- WHAT TO WORK ON:
Copy every entry exactly, but skip the pictures.

========

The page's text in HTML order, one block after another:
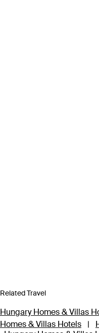
Related Travel
Hungary Homes & Villas
Homes & Villas Hotels
|
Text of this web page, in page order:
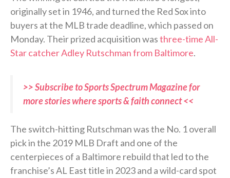
originally set in 1946, and turned the Red Sox into
buyers at the MLB trade deadline, which passed on
Monday. Their prized acquisition wasthree-time All-
Star catcher Adley Rutschman from Baltimore.
>> Subscribe to Sports Spectrum Magazine for
more stories where sports & faith connect <<
The switch-hitting Rutschman was the No. 1 overall
pick in the 2019 MLB Draft and one of the
centerpieces of a Baltimore rebuild that led to the
franchise’s AL East title in 2023 and a wild-card spot
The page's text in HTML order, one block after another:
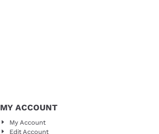
MY ACCOUNT
My Account
Edit Account
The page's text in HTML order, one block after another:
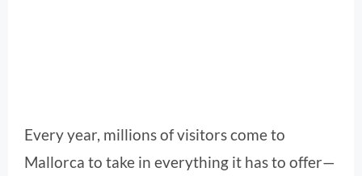
Every year, millions of visitors come to
Mallorca to take in everything it has to offer—
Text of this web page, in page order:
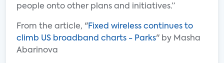
people onto other plans and initiatives.”
From the article, "Fixed wireless continues to
climb US broadband charts - Parks" by Masha
Abarinova
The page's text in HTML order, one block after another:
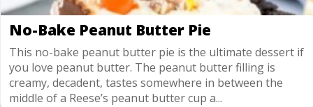
No-Bake Peanut Butter Pie
This no-bake peanut butter pie is the ultimate dessert if
you love peanut butter. The peanut butter filling is
creamy, decadent, tastes somewhere in between the
middle of a Reese’s peanut butter cup a...
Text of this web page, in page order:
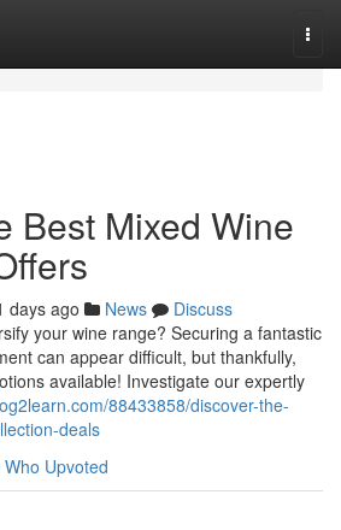
Best Mixed Wine
days ago News
Discuss
your wine range? Securing a fantastic
can appear difficult, but thankfully,
available! Investigate our expertly
88433858/discover-the-
deals
Who Upvoted
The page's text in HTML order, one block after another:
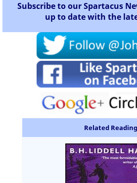
Subscribe to our Spartacus
up to date with the
Related Reading
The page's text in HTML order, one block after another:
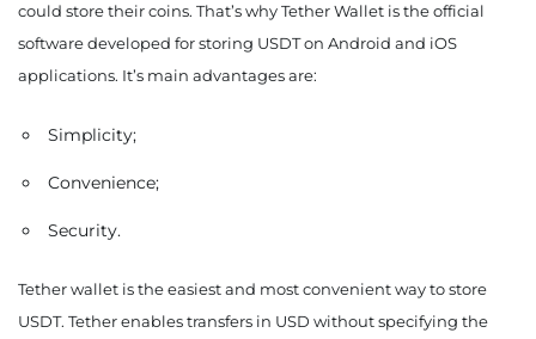
could store their coins. That’s why Tether Wallet is the official
software developed for storing USDT on Android and iOS
applications. It’s main advantages are:
Simplicity;
Convenience;
Security.
Tether wallet is the easiest and most convenient way to store
USDT. Tether enables transfers in USD without specifying the
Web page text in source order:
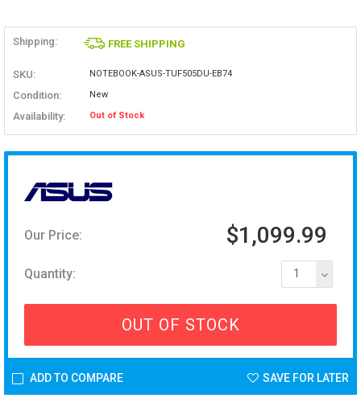
Shipping: FREE SHIPPING
SKU: NOTEBOOK-ASUS-TUF505DU-EB74
Condition: New
Availability: Out of Stock
Our Price: $1,099.99
Quantity: 1
OUT OF STOCK
ADD TO COMPARE SAVE FOR LATER
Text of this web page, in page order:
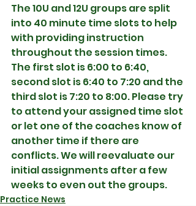
The 10U and 12U groups are split
into 40 minute time slots to help
with providing instruction
throughout the session times.
The first slot is 6:00 to 6:40,
second slot is 6:40 to 7:20 and the
third slot is 7:20 to 8:00. Please try
to attend your assigned time slot
or let one of the coaches know of
another time if there are
conflicts. We will reevaluate our
initial assignments after a few
weeks to even out the groups.
Practice News

========

- EXERCISE RESPONSE:
The page's text in HTML order, one block after another:
Related Travel
Hungary Homes & Villas
Homes & Villas Hotels
|
Text of this web page, in page order:
originally set in 1946, and turned the Red Sox into
buyers at the MLB trade deadline, which passed on
Monday. Their prized acquisition wasthree-time All-
Star catcher Adley Rutschman from Baltimore.
>> Subscribe to Sports Spectrum Magazine for
more stories where sports & faith connect <<
The switch-hitting Rutschman was the No. 1 overall
pick in the 2019 MLB Draft and one of the
centerpieces of a Baltimore rebuild that led to the
franchise’s AL East title in 2023 and a wild-card spot
The page's text in HTML order, one block after another:
MY ACCOUNT
My Account
Edit Account
The page's text in HTML order, one block after another:
Every year, millions of visitors come to
Mallorca to take in everything it has to offer—
Text of this web page, in page order:
people onto other plans and initiatives.”
From the article, "Fixed wireless continues to
climb US broadband charts - Parks" by Masha
Abarinova
The page's text in HTML order, one block after another:
No-Bake Peanut Butter Pie
This no-bake peanut butter pie is the ultimate dessert if
you love peanut butter. The peanut butter filling is
creamy, decadent, tastes somewhere in between the
middle of a Reese’s peanut butter cup a...
Text of this web page, in page order:
Best Mixed Wine
days ago News
Discuss
your wine range? Securing a fantastic
can appear difficult, but thankfully,
available! Investigate our expertly
88433858/discover-the-
deals
Who Upvoted
The page's text in HTML order, one block after another:
Subscribe to our Spartacus
up to date with the
Related Reading
The page's text in HTML order, one block after another:
could store their coins. That’s why Tether Wallet is the official
software developed for storing USDT on Android and iOS
applications. It’s main advantages are:
Simplicity;
Convenience;
Security.
Tether wallet is the easiest and most convenient way to store
USDT. Tether enables transfers in USD without specifying the
Web page text in source order:
Shipping: FREE SHIPPING
SKU: NOTEBOOK-ASUS-TUF505DU-EB74
Condition: New
Availability: Out of Stock
Our Price: $1,099.99
Quantity: 1
OUT OF STOCK
ADD TO COMPARE SAVE FOR LATER
Text of this web page, in page order:
The 10U and 12U groups are split
into 40 minute time slots to help
with providing instruction
throughout the session times.
The first slot is 6:00 to 6:40,
second slot is 6:40 to 7:20 and the
third slot is 7:20 to 8:00. Please try
to attend your assigned time slot
or let one of the coaches know of
another time if there are
conflicts. We will reevaluate our
initial assignments after a few
weeks to even out the groups.
Practice News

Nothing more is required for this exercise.